:: What to work on ::
The answer must consist of every line from the data that holds "System".

:: Given records ::
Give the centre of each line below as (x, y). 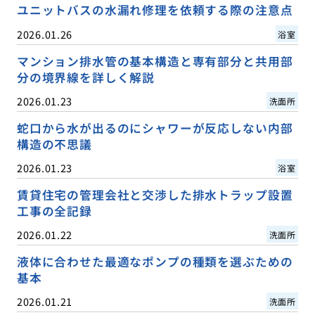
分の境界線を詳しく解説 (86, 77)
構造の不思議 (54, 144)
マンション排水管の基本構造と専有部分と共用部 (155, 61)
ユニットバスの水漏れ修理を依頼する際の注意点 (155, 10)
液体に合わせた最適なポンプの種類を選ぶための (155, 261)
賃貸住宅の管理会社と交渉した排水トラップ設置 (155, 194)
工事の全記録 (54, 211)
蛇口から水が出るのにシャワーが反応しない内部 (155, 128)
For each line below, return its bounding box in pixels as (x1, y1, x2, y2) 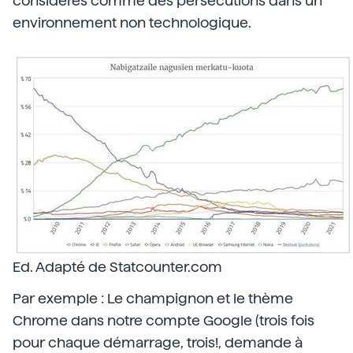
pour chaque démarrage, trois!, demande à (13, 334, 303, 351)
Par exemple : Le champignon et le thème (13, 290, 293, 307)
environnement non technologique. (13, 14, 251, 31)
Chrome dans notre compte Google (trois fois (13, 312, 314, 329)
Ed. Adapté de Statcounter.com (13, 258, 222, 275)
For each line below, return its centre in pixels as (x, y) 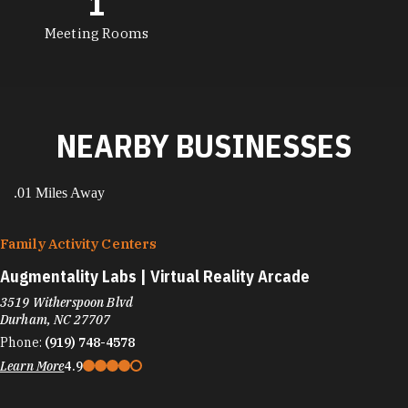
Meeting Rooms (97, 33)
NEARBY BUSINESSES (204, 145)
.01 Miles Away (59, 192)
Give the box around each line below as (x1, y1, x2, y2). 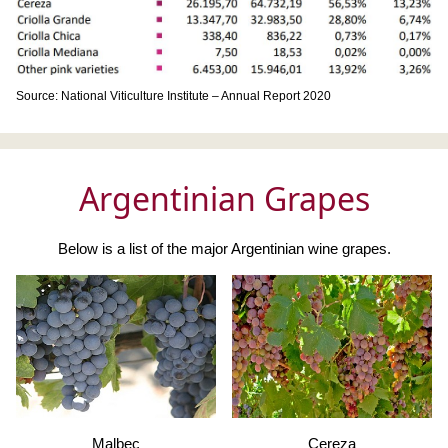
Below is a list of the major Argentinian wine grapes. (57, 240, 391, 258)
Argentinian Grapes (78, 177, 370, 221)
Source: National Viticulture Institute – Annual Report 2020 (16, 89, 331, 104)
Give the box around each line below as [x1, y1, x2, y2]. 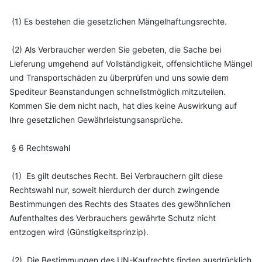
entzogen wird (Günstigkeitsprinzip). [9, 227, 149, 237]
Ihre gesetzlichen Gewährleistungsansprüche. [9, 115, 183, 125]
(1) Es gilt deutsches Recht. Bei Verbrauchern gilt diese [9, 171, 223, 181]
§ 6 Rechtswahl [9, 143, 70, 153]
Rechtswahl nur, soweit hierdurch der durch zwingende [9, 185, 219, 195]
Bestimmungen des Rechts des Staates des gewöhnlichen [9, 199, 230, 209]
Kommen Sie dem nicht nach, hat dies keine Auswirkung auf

--

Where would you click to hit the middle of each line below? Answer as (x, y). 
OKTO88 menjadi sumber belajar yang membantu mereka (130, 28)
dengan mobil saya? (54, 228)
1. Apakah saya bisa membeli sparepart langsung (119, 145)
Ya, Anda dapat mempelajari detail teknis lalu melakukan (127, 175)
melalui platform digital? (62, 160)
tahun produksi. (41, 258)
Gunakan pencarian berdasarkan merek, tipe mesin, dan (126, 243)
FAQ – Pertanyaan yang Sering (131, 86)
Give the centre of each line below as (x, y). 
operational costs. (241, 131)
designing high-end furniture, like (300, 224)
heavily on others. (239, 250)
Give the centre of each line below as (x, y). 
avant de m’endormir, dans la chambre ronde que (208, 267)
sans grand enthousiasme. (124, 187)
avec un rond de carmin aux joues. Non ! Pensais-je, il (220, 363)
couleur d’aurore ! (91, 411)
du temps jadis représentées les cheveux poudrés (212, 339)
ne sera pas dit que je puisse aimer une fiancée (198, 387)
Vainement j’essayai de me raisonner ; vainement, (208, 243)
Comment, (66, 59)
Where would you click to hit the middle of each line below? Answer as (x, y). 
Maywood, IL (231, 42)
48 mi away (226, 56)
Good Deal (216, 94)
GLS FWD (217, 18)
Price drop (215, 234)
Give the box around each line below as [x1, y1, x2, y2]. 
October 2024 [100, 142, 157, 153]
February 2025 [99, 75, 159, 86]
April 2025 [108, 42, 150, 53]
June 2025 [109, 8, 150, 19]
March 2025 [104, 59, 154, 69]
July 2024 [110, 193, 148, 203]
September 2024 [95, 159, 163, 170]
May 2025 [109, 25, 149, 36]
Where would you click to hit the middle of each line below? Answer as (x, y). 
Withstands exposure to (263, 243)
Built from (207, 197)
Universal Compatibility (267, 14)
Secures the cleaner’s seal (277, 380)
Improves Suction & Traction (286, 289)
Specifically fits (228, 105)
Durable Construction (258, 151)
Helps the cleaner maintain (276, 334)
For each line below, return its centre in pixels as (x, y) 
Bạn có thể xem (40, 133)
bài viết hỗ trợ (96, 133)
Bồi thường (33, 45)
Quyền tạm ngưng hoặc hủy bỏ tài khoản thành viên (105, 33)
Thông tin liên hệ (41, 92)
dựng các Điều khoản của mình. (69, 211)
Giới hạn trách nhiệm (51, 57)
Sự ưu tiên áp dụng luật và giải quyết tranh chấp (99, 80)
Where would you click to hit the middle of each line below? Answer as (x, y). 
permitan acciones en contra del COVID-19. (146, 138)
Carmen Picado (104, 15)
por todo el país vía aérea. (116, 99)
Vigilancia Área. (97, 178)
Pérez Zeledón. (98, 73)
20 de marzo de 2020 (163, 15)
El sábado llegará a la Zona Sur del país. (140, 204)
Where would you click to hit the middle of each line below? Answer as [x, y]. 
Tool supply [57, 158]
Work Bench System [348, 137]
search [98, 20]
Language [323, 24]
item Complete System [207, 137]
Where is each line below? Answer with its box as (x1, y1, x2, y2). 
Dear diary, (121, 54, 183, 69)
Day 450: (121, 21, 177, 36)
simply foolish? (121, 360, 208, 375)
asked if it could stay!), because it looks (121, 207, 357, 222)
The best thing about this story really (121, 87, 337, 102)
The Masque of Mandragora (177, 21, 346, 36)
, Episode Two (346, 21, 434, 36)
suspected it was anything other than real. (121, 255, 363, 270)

==

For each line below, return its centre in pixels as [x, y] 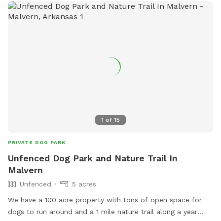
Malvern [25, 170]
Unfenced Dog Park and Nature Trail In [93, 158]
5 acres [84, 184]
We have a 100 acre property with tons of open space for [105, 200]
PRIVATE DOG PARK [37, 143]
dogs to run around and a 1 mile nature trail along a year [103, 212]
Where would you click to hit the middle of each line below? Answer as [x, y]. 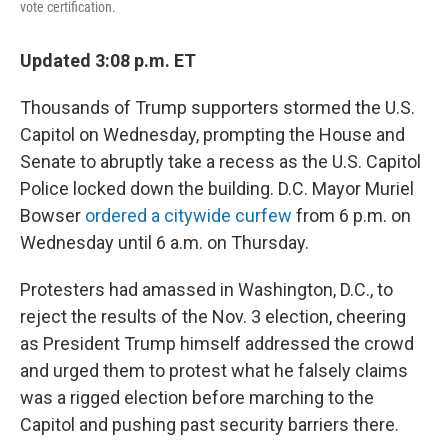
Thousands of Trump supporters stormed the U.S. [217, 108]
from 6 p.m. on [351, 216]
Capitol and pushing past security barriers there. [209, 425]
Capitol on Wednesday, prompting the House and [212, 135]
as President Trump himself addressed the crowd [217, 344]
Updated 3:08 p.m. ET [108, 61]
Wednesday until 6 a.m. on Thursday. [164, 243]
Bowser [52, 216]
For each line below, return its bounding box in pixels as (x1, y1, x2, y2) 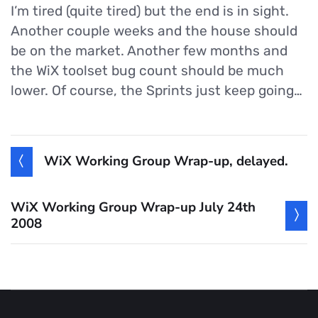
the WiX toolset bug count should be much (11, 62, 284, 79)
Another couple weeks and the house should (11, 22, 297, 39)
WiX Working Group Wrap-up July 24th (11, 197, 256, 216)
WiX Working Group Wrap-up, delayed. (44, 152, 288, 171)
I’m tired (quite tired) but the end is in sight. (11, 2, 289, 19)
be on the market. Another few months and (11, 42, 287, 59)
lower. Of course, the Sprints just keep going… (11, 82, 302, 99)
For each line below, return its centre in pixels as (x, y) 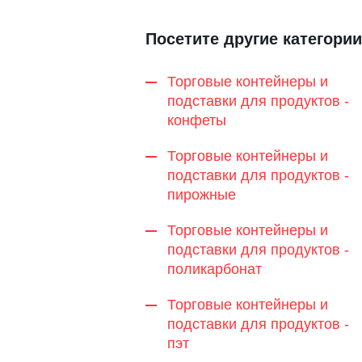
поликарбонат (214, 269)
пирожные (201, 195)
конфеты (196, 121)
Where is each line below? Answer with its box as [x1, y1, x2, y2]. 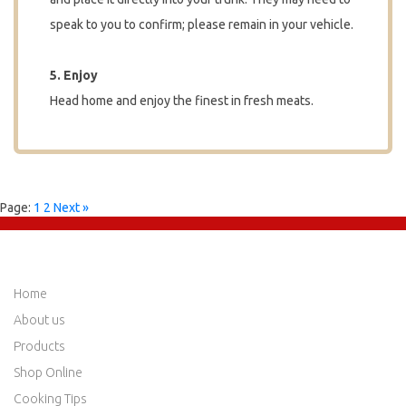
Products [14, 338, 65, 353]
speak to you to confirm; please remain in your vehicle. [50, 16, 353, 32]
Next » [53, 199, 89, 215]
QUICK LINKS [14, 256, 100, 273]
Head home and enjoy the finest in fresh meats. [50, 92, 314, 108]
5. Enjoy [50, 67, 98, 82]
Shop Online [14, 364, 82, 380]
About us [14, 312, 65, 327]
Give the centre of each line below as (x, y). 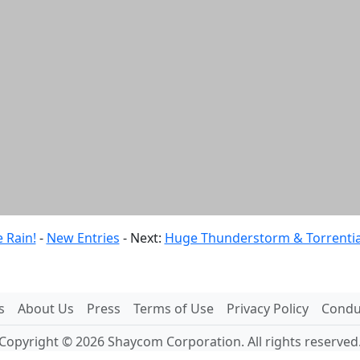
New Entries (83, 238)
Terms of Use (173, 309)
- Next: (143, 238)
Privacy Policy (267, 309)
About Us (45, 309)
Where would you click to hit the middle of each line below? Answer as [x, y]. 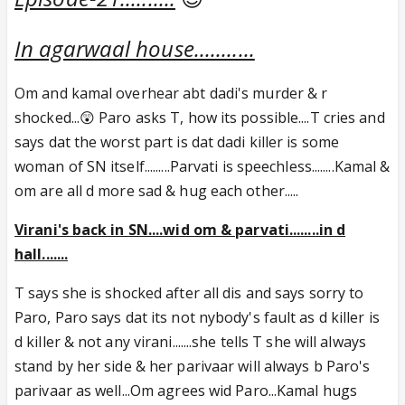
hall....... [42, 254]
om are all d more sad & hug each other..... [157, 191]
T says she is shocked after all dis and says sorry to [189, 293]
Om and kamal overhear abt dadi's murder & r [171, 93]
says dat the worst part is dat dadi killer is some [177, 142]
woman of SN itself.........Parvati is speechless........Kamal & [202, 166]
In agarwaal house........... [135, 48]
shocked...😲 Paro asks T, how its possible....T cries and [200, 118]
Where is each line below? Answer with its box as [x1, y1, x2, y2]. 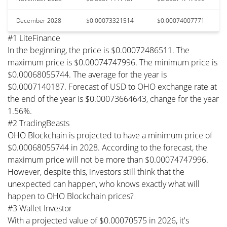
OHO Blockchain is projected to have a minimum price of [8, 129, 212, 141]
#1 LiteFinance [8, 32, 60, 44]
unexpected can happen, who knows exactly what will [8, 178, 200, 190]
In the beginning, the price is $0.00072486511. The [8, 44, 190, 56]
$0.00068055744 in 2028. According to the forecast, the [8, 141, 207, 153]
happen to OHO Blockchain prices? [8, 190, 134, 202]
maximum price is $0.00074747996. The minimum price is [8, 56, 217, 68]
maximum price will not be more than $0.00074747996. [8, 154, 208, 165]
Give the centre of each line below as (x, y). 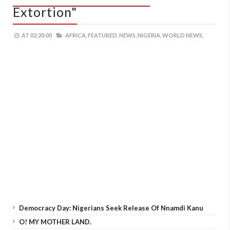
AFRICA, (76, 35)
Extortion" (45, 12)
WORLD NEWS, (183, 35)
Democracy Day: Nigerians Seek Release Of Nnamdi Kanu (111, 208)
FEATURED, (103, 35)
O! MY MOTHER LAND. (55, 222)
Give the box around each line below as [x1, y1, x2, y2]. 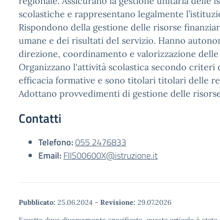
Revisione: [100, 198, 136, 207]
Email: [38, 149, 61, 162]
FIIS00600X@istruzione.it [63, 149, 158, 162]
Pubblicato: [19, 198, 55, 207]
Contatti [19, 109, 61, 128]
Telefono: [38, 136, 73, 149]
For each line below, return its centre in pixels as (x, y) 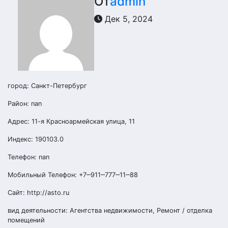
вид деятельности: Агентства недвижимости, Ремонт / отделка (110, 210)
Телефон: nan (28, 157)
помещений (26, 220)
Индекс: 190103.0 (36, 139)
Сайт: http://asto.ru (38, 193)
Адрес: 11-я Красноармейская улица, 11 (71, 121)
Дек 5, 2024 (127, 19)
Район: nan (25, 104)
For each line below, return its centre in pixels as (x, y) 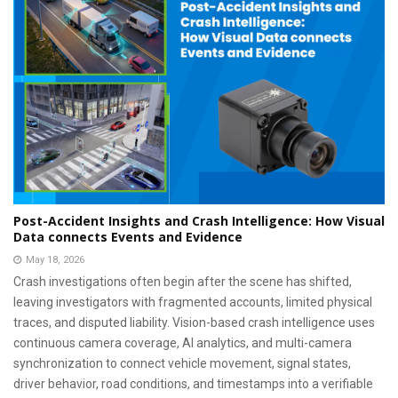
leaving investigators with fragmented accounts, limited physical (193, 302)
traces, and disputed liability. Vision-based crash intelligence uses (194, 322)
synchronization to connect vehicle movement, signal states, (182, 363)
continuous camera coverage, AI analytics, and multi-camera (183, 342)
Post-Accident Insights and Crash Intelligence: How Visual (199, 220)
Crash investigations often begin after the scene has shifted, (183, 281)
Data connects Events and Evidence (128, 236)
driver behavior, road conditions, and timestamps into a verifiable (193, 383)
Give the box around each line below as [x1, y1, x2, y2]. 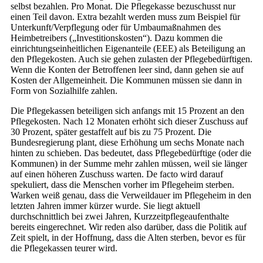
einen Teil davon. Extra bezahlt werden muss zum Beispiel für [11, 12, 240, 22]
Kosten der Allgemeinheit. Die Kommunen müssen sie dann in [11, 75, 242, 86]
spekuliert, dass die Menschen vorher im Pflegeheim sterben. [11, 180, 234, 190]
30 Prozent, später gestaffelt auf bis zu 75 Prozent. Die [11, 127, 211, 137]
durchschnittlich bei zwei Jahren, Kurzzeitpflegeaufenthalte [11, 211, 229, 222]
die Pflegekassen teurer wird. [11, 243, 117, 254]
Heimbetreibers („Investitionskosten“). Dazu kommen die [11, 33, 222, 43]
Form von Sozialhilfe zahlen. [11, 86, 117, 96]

:: Exercise answer ::
Work Bench System [348, 137]
item Complete System [207, 137]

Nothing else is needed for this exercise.